Apply machine lubricant to the fitting threads and the ferrule. Insert the tube into the fitting body — push it all the way in until it bottoms out against the internal shoulder. Hand-tighten the nut until it stops, and mark the nut at the 6 o'clock position.
A critical tip: pre-assemble using the same type of fitting body that will be used in the final installation. Cone depth can vary between manufacturers or even between batches from the same manufacturer. Mismatched pre-assembly is a hidden cause of leaks.
Hold the fitting body firmly (do NOT rotate the body). Use a wrench to tighten the nut an additional 1¼ turns, moving the mark from 6 o'clock to 9 o'clock. For small sizes, tighten ¾ turn to the 3 o'clock position.
You will feel a distinct torque increase during tightening — this is the "pressure point," indicating the ferrule has bitten into the tube. After reaching the pressure point, an additional ½ turn is sufficient. Reference tightening torques: φ6–10 mm → 64–115 N·m; φ16 mm → 259 N·m; φ18 mm → 450 N·m.
Only on the first installation, insert the gap gauge between the nut and the fitting body. If the gauge cannot be inserted, the fitting is fully tightened. If it slides in, continue tightening.
After pre-assembly, disassemble and inspect: the visible bite mark on the ferrule edge must fill the ferrule end face completely. The ferrule should rotate slightly but not shift axially — this confirms correct pre-assembly.

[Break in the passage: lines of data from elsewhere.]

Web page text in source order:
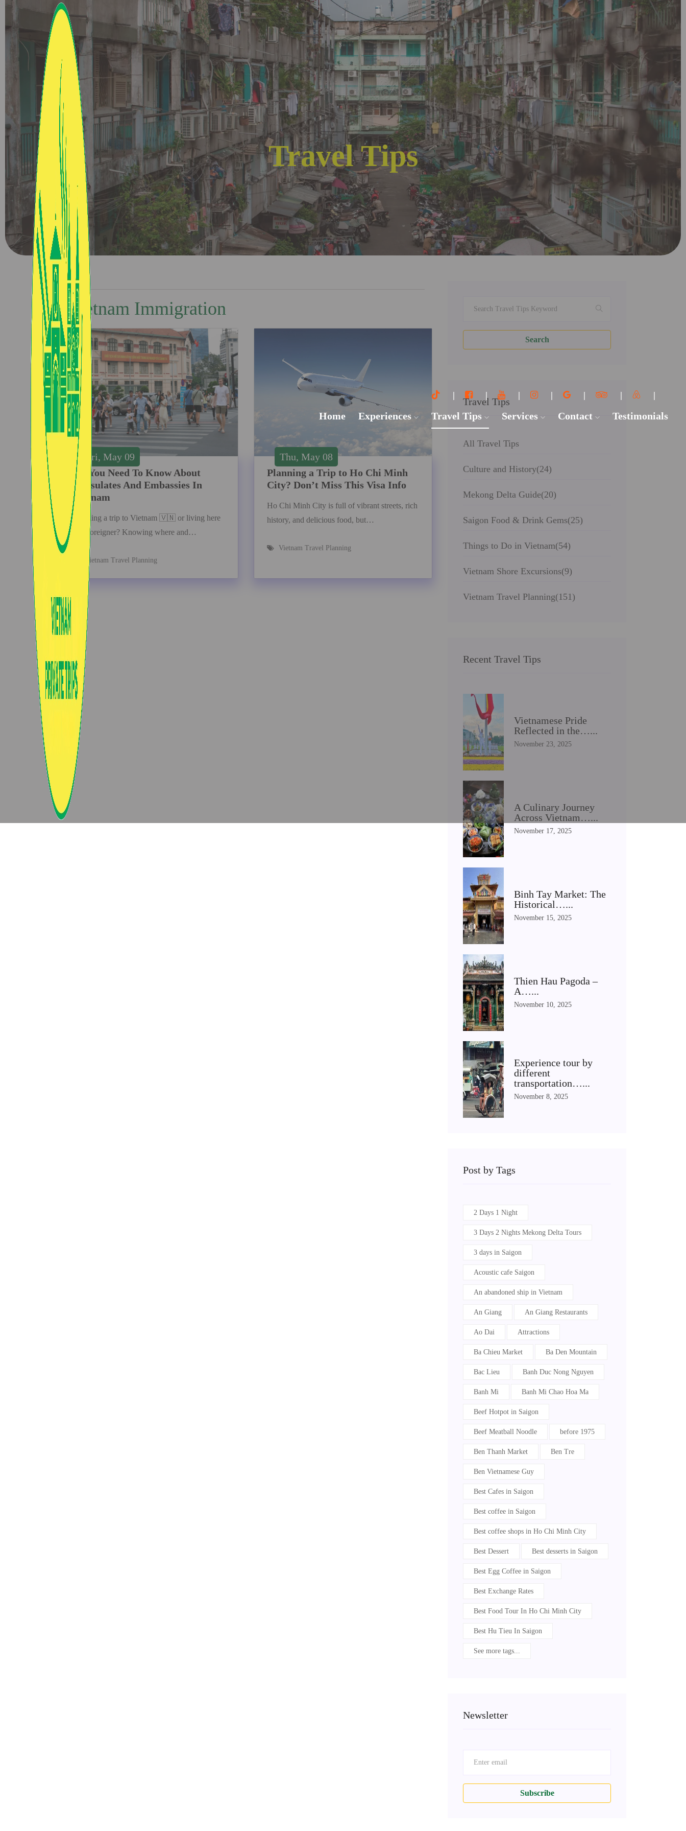
Home Experiences Travel Tips Services Contact Testimonials
Travel Tips
Vietnam Immigration
Fri, May 09
All You Need To Know About
Consulates And Embassies In
Vietnam
Planning a trip to Vietnam 🇻🇳 or living here
as a foreigner? Knowing where and…
Vietnam Travel Planning
Thu, May 08
Planning a Trip to Ho Chi Minh
City? Don’t Miss This Visa Info
Ho Chi Minh City is full of vibrant streets, rich
history, and delicious food, but…
Vietnam Travel Planning
Search
Travel Tips
All Travel Tips
Culture and History(24)
Mekong Delta Guide(20)
Saigon Food & Drink Gems(25)
Things to Do in Vietnam(54)
Vietnam Shore Excursions(9)
Vietnam Travel Planning(151)
Recent Travel Tips
Vietnamese Pride
Reflected in the…...
November 23, 2025
A Culinary Journey
Across Vietnam…...
November 17, 2025
Binh Tay Market: The
Historical…...
November 15, 2025
Thien Hau Pagoda –
A…...
November 10, 2025
Experience tour by
different
transportation…...
November 8, 2025
Post by Tags
2 Days 1 Night
3 Days 2 Nights Mekong Delta Tours
3 days in Saigon
Acoustic cafe Saigon
An abandoned ship in Vietnam
An Giang An Giang Restaurants
Ao Dai Attractions
Ba Chieu Market Ba Den Mountain
Bac Lieu Banh Duc Nong Nguyen
Banh Mi Banh Mi Chao Hoa Ma
Beef Hotpot in Saigon
Beef Meatball Noodle before 1975
Ben Thanh Market Ben Tre
Ben Vietnamese Guy
Best Cafes in Saigon
Best coffee in Saigon
Best coffee shops in Ho Chi Minh City
Best Dessert Best desserts in Saigon
Best Egg Coffee in Saigon
Best Exchange Rates
Best Food Tour In Ho Chi Minh City
Best Hu Tieu In Saigon
See more tags...
Newsletter
Subscribe

| # | Rule | Consequence |
|---|---|---|
| 1 | Never use thread sealant | Sealant gets flushed into the system, clogs orifices, and causes failure |
| 2 | Tube must bottom out | Incomplete insertion is the #1 cause of leaks |
| 3 | Do not mix materials | The tube must be softer than the fitting; e.g., never pair stainless steel tube with a brass fitting |
| 4 | Avoid lateral forces | The pipeline must not bear side loads, or the seal fails or fatigues |
| 5 | Tighten once — avoid repeated disassembly | Multiple cycles drastically reduce sealing performance |
| 6 | Remark for reassembly | Draw a line on the tube behind the nut; return the nut to the same position on reassembly |
Other common leak causes after installation: tube not bottomed out, nut under-tightened, scratched tube exterior, out-of-round tube, or tube material too hard. Tube dents and surface defects are the biggest enemy of gas-tight seals — always use matte-finish tubing or ensure surface quality meets spec.

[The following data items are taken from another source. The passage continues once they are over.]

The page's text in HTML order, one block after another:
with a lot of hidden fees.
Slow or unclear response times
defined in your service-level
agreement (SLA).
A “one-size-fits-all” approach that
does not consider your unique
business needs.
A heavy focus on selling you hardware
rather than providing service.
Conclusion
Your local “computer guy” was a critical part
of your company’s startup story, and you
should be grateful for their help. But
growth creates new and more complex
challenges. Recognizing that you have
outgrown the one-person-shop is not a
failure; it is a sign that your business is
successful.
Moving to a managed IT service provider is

Always depressurize the system before disassembly. Mark the tube behind the nut and draw a reference line on both the nut and the fitting body. On reassembly, hold the fitting body firmly and turn the nut to the marked position — you will feel a clear increase in resistance. If the fitting has been disassembled multiple times, rotate an additional 10°–20°.
Never use a loosened nut or plug to bleed the system. Never install or tighten a fitting under pressure.
Double ferrule straight connectors appear everywhere — oil and gas pipelines, pharmaceutical CIP cleaning systems, semiconductor ultra-pure water delivery, hydraulic systems, and even LNG cryogenic transfer (seals reliably down to -200°C). 316L stainless steel resists H₂S corrosion; Hastelloy handles strong acids; Hastelloy C276 tackles sulfuric and hydrochloric acid in extreme conditions. From lab instruments to aerospace plumbing, it delivers what industrial connections should: no welding, no fire risk, vibration-resistant, pressure-rated — simple, reliable, done right the first time.